At home, the family congratulates Bart at his new job, unaware of how much he is getting paid. After going to pick Bart up from the golf course, Marge and Maggie take a sneak peek behind a tree and discover Bart sucking up to the Rich Texan as he pays him. While Bart buys ice cream for the whole family, Marge attempts to have Homer talk Bart into quitting his job, but Homer refuses, saying it is an American way of life, and that Bart is just getting used to. After talking about her concerns with Lisa, Marge attempts to post an online article about how the golf course does not pay taxes but accidentally calls upon social groups whose claims against tax fraud threaten to shut the golf course down.

Bart gets assigned to another golfer named Bildorf, who tells him to convince Marge to change her mind. The two then come up with the idea to make golf a religion to allow the course to avoid paying a bunch of taxes, which Mayor Quimby allows. After Reverend Lovejoy and other church leaders prove to be no help, Marge is ready to give up. But after Bildorf insults Bart by firing him as his caddy and hiring an untalented rich kid, then saying that Bart will never be allowed to join the club and will always be inferior to someone like Bildorf, Bart gets mad and joins up with his friends to vandalize the course. Marge is happy to have the old Bart back.

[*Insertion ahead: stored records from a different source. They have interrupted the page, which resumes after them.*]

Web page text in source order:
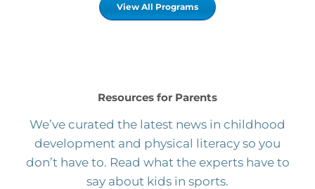
View All Programs
Resources for Parents
We’ve curated the latest news in childhood
development and physical literacy so you
don’t have to. Read what the experts have to
say about kids in sports.
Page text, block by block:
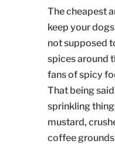
The cheapest
keep your
not supposed
spices around
fans of spicy
That being
sprinkling
mustard,
coffee
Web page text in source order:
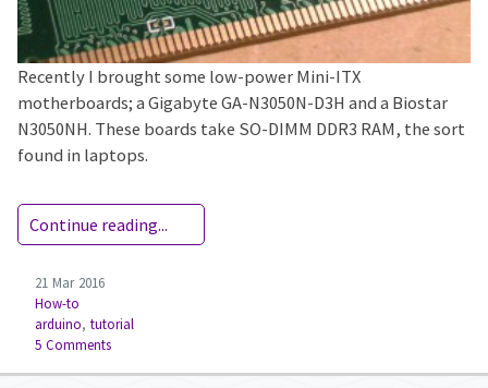
Recently I brought some low-power Mini-ITX
motherboards; a Gigabyte GA-N3050N-D3H and a Biostar
N3050NH. These boards take SO-DIMM DDR3 RAM, the sort
found in laptops.
Continue reading...
21 Mar 2016
How-to
arduino, tutorial
5 Comments
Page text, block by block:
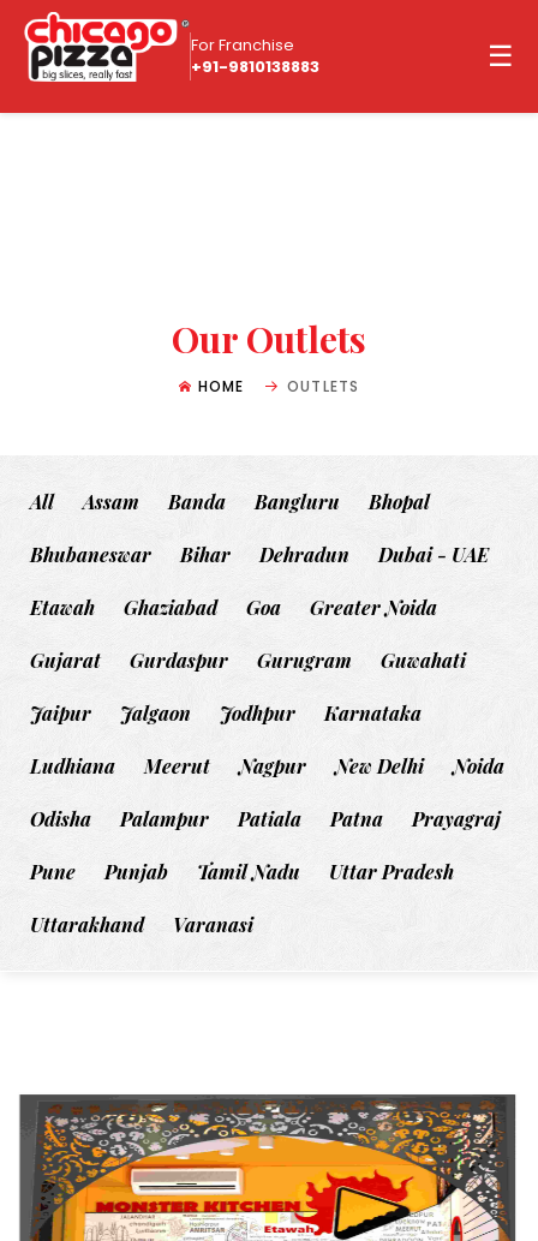
For Franchise
+91-9810138883
☰
Our Outlets
HOME OUTLETS
All Assam Banda Bangluru Bhopal
Bhubaneswar Bihar Dehradun Dubai - UAE
Etawah Ghaziabad Goa Greater Noida
Gujarat Gurdaspur Gurugram Guwahati
Jaipur Jalgaon Jodhpur Karnataka
Ludhiana Meerut Nagpur New Delhi Noida
Odisha Palampur Patiala Patna Prayagraj
Pune Punjab Tamil Nadu Uttar Pradesh
Uttarakhand Varanasi
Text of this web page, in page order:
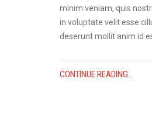
minim veniam, quis
in voluptate velit esse
deserunt mollit anim id
CONTINUE READING...
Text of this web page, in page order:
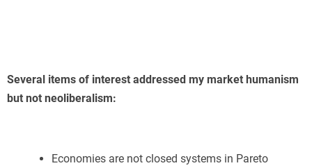
Several items of interest addressed my market humanism
but not neoliberalism:
Economies are not closed systems in Pareto
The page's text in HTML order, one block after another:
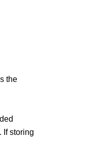
the
If storing
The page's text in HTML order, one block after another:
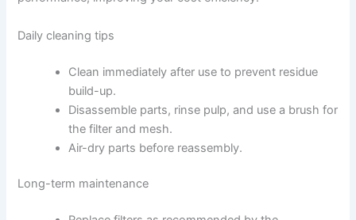
Daily cleaning tips
Clean immediately after use to prevent residue
build-up.
Disassemble parts, rinse pulp, and use a brush for
the filter and mesh.
Air-dry parts before reassembly.
Long-term maintenance
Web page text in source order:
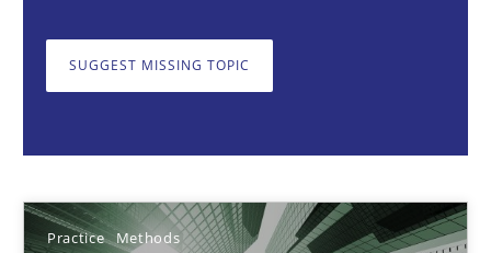
SUGGEST MISSING TOPIC
Practice Methods
Strategies for Enhanced Digital User Experience
Nastassia Shahun
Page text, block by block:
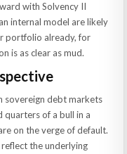
with Solvency II
internal model are likely
portfolio already, for
is as clear as mud.
sovereign debt markets
quarters of a bull in a
on the verge of default.
the underlying
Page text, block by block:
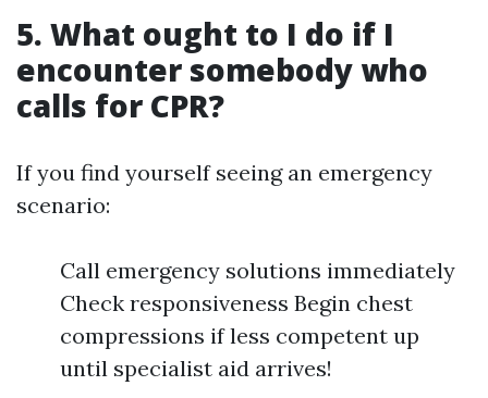
5. What ought to I do if I
encounter somebody who
calls for CPR?
If you find yourself seeing an emergency
scenario:
Call emergency solutions immediately
Check responsiveness Begin chest
compressions if less competent up
until specialist aid arrives!
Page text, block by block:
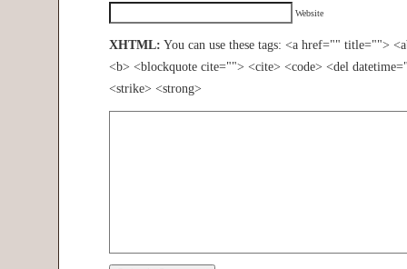
Website
XHTML: You can use these tags: <a href="" title="">
<b> <blockquote cite=""> <cite> <code> <del
<strike> <strong>
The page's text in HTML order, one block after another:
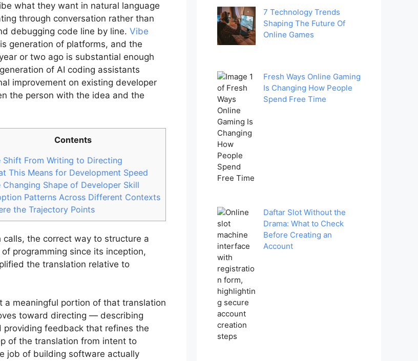
what they want in natural language
through conversation rather than
debugging code line by line. Vibe
generation of platforms, and the
or two ago is substantial enough
of AI coding assistants
improvement on existing developer
the person with the idea and the
Contents
Shift From Writing to Directing
This Means for Development Speed
Changing Shape of Developer Skill
Patterns Across Different Contexts
the Trajectory Points
the correct way to structure a
programming since its inception,
the translation relative to
meaningful portion of that translation
toward directing — describing
providing feedback that refines the
of the translation from intent to
job of building software actually
7 Technology Trends
Shaping The Future Of
Online Games
Fresh Ways Online Gaming
Is Changing How People
Spend Free Time
Daftar Slot Without the
Drama: What to Check
Before Creating an
Account
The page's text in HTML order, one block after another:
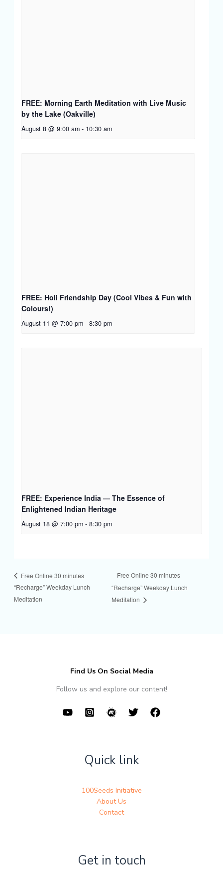
FREE: Morning Earth Meditation with Live Music
by the Lake (Oakville)
August 8 @ 9:00 am - 10:30 am
FREE: Holi Friendship Day (Cool Vibes & Fun with
Colours!)
August 11 @ 7:00 pm - 8:30 pm
FREE: Experience India — The Essence of
Enlightened Indian Heritage
August 18 @ 7:00 pm - 8:30 pm
Free Online 30 minutes
“Recharge” Weekday Lunch
Meditation
Free Online 30 minutes
“Recharge” Weekday Lunch
Meditation
Find Us On Social Media
Follow us and explore our content!
Quick link
100Seeds Initiative
About Us
Contact
Get in touch
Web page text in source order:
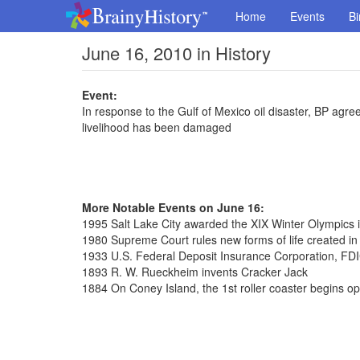
Home Events
June 16, 2010 in History
Event:
In response to the Gulf of Mexico oil disaster, BP
livelihood has been damaged
More Notable Events on June 16:
1995 Salt Lake City awarded the XIX Winter Olympics
1980 Supreme Court rules new forms of life created
1933 U.S. Federal Deposit Insurance Corporation,
1893 R. W. Rueckheim invents Cracker Jack
1884 On Coney Island, the 1st roller coaster begins
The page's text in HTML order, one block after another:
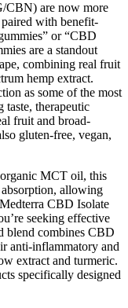
CBN) are now more
with benefit-
or “CBD
are a standout
combining real fruit
hemp extract.
as some of the most
therapeutic
fruit and broad-
gluten-free, vegan,
MCT oil, this
allowing
CBD Isolate
seeking effective
blend combines CBD
anti-inflammatory and
extract and turmeric.
specifically designed
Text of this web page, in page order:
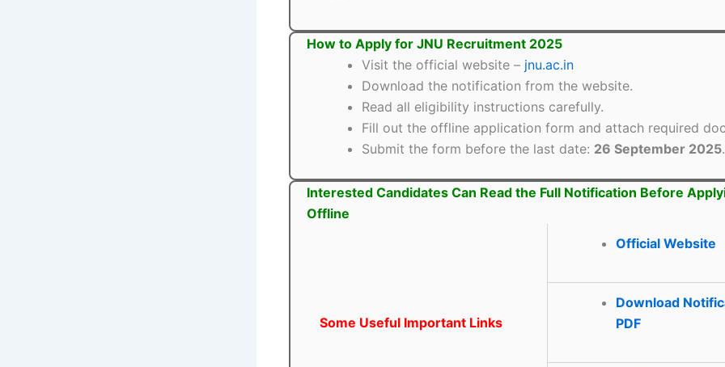
How to Apply for JNU Recruitment 2025
Visit the official website – jnu.ac.in
Download the notification from the website.
Read all eligibility instructions carefully.
Fill out the offline application form and attach required
Submit the form before the last date: 26 September 2025.
Interested Candidates Can Read the Full Notification Before
Offline
Some Useful Important Links
Official Website
Download
PDF
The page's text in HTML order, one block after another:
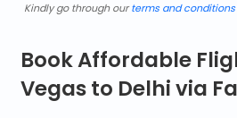
Kindly go through ourterms and conditions
Book Affordable
Vegas to Delhi via
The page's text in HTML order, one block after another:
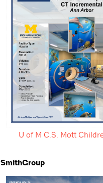
U of M C.S. Mott
SmithGroup
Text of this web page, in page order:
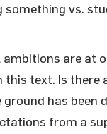
something vs.
are at
text. Is there
has been
from a
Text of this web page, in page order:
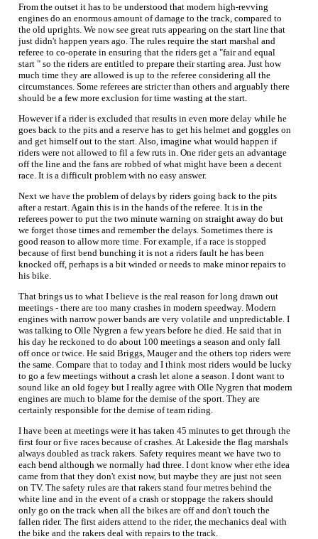
From the outset it has to be understood that modern high-revving
engines do an enormous amount of damage to the track, compared to
the old uprights. We now see great ruts appearing on the start line that
just didn't happen years ago. The rules require the start marshal and
referee to co-operate in ensuring that the riders get a "fair and equal
start " so the riders are entitled to prepare their starting area. Just how
much time they are allowed is up to the referee considering all the
circumstances. Some referees are stricter than others and arguably there
should be a few more exclusion for time wasting at the start.
However if a rider is excluded that results in even more delay while he
goes back to the pits and a reserve has to get his helmet and goggles on
and get himself out to the start. Also, imagine what would happen if
riders were not allowed to fil a few ruts in. One rider gets an advantage
off the line and the fans are robbed of what might have been a decent
race. It is a difficult problem with no easy answer.
Next we have the problem of delays by riders going back to the pits
after a restart. Again this is in the hands of the referee. It is in the
referees power to put the two minute warning on straight away do but
we forget those times and remember the delays. Sometimes there is
good reason to allow more time. For example, if a race is stopped
because of first bend bunching it is not a riders fault he has been
knocked off, perhaps is a bit winded or needs to make minor repairs to
his bike.
That brings us to what I believe is the real reason for long drawn out
meetings - there are too many crashes in modern speedway. Modern
engines with narrow power bands are very volatile and unpredictable. I
was talking to Olle Nygren a few years before he died. He said that in
his day he reckoned to do about 100 meetings a season and only fall
off once or twice. He said Briggs, Mauger and the others top riders were
the same. Compare that to today and I think most riders would be lucky
to go a few meetings without a crash let alone a season. I dont want to
sound like an old fogey but I really agree with Olle Nygren that modern
engines are much to blame for the demise of the sport. They are
certainly responsible for the demise of team riding.
I have been at meetings were it has taken 45 minutes to get through the
first four or five races because of crashes. At Lakeside the flag marshals
always doubled as track rakers. Safety requires meant we have two to
each bend although we normally had three. I dont know wher ethe idea
came from that they don't exist now, but maybe they are just not seen
on TV. The safety rules are that rakers stand four metres behind the
white line and in the event of a crash or stoppage the rakers should
only go on the track when all the bikes are off and don't touch the
fallen rider. The first aiders attend to the rider, the mechanics deal with
the bike and the rakers deal with repairs to the track.

Despite Bart's actions being considered a crime, Chief Wiggum and other police officers arrest Bildorf for allowing the golf house to start a sex cult inside the religion.

==Production==
===Casting===
Stephen Root guest-stars as Bildorf in the episode. This episode marks the first time that recurring co-star Kevin Michael Richardson replaces Harry Shearer as the voice of Dr. Hibbert. Richardson initially declined the offer to play Hibbert but accepted when asked again. He wanted to voice the character in a similar tone as Shearer's. Voice actor James Sie has a small role as the Lama in Lovejoy's circle of religious associates. Voice actress Kimberly Brooks voices Bart's longtime friend Lewis Clark.

According to executive producer Matt Selman the staff had wanted to get Larry David of Seinfeld and Curb Your Enthusiasm fame to voice the role of the golf-loving Rabbi, but when the COVID-19 pandemic hit, they decided not to bother him.

===Development===
On 2021, Fox released 12 promotional pictures from the episode.

===Release===
The episode was originally scheduled to debut on February 21, 2021, but was rescheduled to February 28.

== Reception ==

=== Viewing figures ===
In the United States, the episode was watched live by 1.24 million viewers.

=== Critical response ===
Tony Sokol with Den of Geek, said "'Wad Goals' aims at too many targets and spends some time in the rough. The arc is timed out perfectly and Bart's corruption and redemption resonates. There are plenty of quick and subliminal visual gags, and the pacing altogether is quick. But it doesn't land as many solid laughs. The sex cult payoff is a little too pat, in spite of how unexpected it is. It's almost like a short cut. Maybe the problem is golf. It's not as exciting as even tennis. The Simpsons does a good job showing how it as one of the ultimate uneven playing fields, the commentary is pointed but the satire is just under par." He also gave the episode 3.5 out of 5 stars.

John Schwarz of Bubbleblabber gave the episode an 8 out of 10. He highlighted the jokes and the performance of Stephen Root. He also thought it was ironic that an episode about protestors trying to shut down a golf course features the replacement of Dr. Hibbert's voice, which was precipitated by the George Floyd protests.

===Awards===
Animator Nik Ranieri won the Primetime Emmy Award for Outstanding Individual Achievement in Animation at the 73rd Primetime Creative Arts Emmy Awards as Lead Character Layout for the episode.